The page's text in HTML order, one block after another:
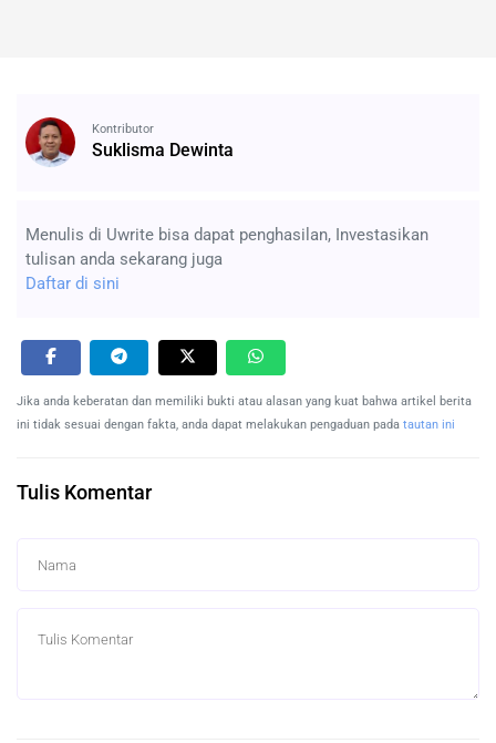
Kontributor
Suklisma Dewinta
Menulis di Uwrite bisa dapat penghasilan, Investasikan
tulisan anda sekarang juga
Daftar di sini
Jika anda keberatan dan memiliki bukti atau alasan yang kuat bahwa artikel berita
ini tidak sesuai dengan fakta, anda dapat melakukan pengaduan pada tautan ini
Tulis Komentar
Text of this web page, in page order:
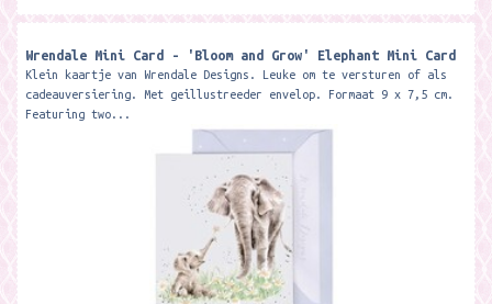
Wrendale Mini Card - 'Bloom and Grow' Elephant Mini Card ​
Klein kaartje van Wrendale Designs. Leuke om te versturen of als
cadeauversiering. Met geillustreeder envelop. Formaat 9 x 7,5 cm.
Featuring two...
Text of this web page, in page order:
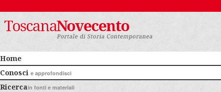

---*---

### YOUR INSTRUCTIONS
Each record has to be set down verbatim, and the pictures must not appear in the copy.

### SOLUTION FOR THIS EXERCISE
The page's text in HTML order, one block after another:
Kontributor
Suklisma Dewinta
Menulis di Uwrite bisa dapat penghasilan, Investasikan
tulisan anda sekarang juga
Daftar di sini
Jika anda keberatan dan memiliki bukti atau alasan yang kuat bahwa artikel berita
ini tidak sesuai dengan fakta, anda dapat melakukan pengaduan pada tautan ini
Tulis Komentar
Text of this web page, in page order:
Wrendale Mini Card - 'Bloom and Grow' Elephant Mini Card ​
Klein kaartje van Wrendale Designs. Leuke om te versturen of als
cadeauversiering. Met geillustreeder envelop. Formaat 9 x 7,5 cm.
Featuring two...
Text of this web page, in page order:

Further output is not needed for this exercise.